Work to complete:
Check every line of the entries for the string "benchmark" and return the ones that contain it.

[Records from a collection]
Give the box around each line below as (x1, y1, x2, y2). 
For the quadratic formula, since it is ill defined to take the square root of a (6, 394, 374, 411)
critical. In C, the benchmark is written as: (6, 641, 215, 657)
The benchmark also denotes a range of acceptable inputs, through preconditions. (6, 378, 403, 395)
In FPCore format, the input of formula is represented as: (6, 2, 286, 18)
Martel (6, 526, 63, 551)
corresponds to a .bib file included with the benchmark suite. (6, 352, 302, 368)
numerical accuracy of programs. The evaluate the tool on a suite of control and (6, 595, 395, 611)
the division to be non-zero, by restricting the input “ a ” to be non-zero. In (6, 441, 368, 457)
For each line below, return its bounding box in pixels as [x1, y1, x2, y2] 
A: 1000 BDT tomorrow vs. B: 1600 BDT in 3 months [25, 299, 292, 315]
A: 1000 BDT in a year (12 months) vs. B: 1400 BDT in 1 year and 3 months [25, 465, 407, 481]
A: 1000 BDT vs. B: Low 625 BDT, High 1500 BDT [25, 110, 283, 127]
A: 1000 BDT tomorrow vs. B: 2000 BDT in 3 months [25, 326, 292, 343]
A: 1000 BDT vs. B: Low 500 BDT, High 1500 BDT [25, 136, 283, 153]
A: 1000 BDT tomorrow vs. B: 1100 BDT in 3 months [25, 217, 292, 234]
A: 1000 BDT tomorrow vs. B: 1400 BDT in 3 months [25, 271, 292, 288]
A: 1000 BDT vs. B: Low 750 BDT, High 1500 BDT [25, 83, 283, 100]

---

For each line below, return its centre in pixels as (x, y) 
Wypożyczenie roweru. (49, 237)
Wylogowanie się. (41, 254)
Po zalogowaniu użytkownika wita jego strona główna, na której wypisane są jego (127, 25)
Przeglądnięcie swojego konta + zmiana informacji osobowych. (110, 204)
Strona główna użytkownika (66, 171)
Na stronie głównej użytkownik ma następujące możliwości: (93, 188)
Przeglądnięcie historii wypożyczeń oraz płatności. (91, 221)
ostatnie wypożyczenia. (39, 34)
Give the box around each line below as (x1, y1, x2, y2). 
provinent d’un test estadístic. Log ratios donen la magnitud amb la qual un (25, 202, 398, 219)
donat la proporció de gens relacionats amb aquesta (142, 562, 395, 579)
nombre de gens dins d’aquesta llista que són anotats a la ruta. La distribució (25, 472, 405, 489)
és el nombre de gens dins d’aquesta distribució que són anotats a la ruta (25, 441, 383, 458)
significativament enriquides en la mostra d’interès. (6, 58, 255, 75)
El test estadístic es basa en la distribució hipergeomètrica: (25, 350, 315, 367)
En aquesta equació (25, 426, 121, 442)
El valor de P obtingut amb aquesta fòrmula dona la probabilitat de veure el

Exercise response:
critical. In C, the benchmark is written as: (6, 641, 215, 657)
The benchmark also denotes a range of acceptable inputs, through preconditions. (6, 378, 403, 395)
corresponds to a .bib file included with the benchmark suite. (6, 352, 302, 368)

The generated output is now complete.